> _Data shown_
::::::::::
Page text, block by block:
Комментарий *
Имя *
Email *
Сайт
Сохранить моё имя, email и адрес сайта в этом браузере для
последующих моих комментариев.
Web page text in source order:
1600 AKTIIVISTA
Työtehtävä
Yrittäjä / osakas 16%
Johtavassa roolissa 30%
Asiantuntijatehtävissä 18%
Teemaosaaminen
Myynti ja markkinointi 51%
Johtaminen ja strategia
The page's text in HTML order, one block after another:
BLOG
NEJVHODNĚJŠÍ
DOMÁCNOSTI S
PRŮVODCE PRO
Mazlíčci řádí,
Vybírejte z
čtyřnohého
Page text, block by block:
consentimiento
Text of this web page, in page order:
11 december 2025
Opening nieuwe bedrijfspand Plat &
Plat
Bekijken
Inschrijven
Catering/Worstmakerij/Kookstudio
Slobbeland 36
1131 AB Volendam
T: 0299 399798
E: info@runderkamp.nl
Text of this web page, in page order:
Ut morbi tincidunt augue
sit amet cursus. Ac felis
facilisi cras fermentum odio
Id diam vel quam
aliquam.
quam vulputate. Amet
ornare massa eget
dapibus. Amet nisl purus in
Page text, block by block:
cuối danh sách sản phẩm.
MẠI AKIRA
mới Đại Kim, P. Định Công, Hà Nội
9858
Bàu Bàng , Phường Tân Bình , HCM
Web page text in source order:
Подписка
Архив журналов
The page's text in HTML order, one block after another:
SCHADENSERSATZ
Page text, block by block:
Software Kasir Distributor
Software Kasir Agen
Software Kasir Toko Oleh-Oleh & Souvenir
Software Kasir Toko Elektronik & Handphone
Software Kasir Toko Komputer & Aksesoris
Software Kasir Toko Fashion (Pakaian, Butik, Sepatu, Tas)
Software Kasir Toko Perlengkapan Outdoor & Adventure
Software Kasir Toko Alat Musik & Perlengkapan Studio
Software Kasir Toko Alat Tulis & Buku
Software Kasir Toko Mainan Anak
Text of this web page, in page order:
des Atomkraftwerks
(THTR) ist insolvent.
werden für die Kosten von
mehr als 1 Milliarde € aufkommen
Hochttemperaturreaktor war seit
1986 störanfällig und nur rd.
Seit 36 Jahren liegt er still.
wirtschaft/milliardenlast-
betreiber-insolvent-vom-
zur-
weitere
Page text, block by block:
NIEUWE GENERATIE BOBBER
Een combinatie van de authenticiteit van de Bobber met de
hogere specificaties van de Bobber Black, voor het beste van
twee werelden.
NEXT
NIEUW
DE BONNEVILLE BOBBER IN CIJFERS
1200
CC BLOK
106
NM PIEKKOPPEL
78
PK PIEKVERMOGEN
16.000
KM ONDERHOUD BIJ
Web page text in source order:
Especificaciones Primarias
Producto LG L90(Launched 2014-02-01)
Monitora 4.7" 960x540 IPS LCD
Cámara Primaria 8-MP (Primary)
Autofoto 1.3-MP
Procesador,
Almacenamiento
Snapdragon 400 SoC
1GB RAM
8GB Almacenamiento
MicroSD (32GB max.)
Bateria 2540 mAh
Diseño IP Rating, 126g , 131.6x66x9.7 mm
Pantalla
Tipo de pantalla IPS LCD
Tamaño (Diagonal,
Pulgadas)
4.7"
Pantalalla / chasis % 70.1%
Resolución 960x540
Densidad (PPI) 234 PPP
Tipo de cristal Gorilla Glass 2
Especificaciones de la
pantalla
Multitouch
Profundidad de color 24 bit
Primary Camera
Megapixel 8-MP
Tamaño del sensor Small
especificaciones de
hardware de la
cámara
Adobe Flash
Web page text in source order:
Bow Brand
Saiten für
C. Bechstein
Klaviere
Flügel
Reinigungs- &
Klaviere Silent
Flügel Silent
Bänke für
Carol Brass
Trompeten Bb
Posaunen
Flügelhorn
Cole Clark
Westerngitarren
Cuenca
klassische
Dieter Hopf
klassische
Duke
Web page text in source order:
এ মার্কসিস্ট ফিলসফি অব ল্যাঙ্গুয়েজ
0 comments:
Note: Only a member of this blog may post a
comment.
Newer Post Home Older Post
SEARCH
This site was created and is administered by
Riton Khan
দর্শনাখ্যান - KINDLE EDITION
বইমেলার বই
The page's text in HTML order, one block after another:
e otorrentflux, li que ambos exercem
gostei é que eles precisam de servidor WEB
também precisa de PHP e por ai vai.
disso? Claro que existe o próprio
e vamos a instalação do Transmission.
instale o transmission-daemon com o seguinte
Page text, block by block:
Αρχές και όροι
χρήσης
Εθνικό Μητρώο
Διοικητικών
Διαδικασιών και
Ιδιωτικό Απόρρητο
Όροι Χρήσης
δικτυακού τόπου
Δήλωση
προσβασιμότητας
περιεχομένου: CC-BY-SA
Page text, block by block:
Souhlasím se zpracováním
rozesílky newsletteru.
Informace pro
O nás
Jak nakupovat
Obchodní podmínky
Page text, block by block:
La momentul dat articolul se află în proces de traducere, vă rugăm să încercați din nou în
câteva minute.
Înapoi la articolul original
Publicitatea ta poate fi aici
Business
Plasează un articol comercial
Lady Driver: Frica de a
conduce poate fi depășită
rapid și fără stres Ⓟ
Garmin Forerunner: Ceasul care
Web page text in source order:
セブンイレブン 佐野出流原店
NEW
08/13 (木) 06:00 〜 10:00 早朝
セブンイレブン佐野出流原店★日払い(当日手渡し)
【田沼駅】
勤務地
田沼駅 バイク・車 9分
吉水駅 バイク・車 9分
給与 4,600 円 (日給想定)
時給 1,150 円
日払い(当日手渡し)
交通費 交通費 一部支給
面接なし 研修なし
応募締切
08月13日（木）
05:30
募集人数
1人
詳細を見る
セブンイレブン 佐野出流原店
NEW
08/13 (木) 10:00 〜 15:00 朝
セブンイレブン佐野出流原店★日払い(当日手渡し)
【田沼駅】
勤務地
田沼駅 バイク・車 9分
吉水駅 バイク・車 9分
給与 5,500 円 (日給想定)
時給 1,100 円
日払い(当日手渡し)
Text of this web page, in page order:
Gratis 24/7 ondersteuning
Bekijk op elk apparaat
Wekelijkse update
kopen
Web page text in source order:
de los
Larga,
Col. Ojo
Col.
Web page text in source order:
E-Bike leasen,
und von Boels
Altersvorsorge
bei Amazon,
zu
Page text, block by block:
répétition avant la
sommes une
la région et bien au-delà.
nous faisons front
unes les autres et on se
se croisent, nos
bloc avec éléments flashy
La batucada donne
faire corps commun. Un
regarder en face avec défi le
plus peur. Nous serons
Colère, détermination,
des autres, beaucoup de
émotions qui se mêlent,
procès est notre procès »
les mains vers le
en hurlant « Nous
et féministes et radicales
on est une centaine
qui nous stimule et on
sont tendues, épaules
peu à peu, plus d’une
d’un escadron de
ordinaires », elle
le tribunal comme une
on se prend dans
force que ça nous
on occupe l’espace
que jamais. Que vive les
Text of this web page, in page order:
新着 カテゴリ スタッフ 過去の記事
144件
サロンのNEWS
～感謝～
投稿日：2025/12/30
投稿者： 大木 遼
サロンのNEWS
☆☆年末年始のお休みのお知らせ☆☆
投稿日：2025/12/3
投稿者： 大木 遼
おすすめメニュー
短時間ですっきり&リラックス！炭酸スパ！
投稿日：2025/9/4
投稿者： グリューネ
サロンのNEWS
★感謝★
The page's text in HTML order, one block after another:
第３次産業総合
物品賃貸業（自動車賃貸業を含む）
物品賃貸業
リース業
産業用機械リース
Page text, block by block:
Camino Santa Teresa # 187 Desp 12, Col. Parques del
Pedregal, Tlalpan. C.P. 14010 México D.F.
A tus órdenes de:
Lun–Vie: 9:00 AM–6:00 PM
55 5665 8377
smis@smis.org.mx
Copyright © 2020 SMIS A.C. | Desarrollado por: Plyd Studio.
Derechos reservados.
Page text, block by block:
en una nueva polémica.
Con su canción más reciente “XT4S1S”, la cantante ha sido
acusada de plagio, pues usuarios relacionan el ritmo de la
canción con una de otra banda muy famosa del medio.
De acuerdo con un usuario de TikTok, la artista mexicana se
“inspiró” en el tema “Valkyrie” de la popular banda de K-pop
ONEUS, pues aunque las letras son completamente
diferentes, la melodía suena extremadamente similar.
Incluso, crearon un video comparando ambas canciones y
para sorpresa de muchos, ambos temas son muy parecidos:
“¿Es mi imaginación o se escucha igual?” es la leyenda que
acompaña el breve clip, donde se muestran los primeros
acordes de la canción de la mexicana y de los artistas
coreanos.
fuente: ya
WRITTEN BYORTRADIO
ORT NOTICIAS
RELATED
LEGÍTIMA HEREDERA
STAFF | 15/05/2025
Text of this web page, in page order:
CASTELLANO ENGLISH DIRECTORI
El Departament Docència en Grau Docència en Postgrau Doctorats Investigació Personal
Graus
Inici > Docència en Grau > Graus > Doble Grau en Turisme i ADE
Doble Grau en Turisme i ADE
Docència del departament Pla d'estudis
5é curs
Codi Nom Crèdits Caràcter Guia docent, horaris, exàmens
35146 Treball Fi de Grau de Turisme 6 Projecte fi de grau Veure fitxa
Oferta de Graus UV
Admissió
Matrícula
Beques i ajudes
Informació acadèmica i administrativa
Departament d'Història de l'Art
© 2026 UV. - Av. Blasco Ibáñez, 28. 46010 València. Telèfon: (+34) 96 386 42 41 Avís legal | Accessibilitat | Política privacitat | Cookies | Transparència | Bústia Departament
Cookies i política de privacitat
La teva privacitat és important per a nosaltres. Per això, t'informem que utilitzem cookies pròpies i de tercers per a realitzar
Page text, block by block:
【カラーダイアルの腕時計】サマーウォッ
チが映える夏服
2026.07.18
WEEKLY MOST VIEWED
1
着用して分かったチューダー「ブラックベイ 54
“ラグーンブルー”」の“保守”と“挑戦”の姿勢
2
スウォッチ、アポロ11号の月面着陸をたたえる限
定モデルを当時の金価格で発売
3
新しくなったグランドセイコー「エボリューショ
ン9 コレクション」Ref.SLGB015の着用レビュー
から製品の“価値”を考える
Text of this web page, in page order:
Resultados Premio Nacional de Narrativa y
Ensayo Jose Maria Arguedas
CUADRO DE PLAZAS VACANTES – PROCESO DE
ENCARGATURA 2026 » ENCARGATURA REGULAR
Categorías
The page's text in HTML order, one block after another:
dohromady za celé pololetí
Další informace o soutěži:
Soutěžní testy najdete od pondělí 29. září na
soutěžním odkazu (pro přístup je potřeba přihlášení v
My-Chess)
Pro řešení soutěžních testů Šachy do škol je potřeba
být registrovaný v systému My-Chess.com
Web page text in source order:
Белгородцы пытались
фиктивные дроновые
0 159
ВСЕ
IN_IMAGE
::::::::::
> _About this exercise_
Only lines containing the string "Graus" belong in the answer; find them in the data above and copy them.

> _Answer section_
Graus
Inici > Docència en Grau > Graus > Doble Grau en Turisme i ADE
Oferta de Graus UV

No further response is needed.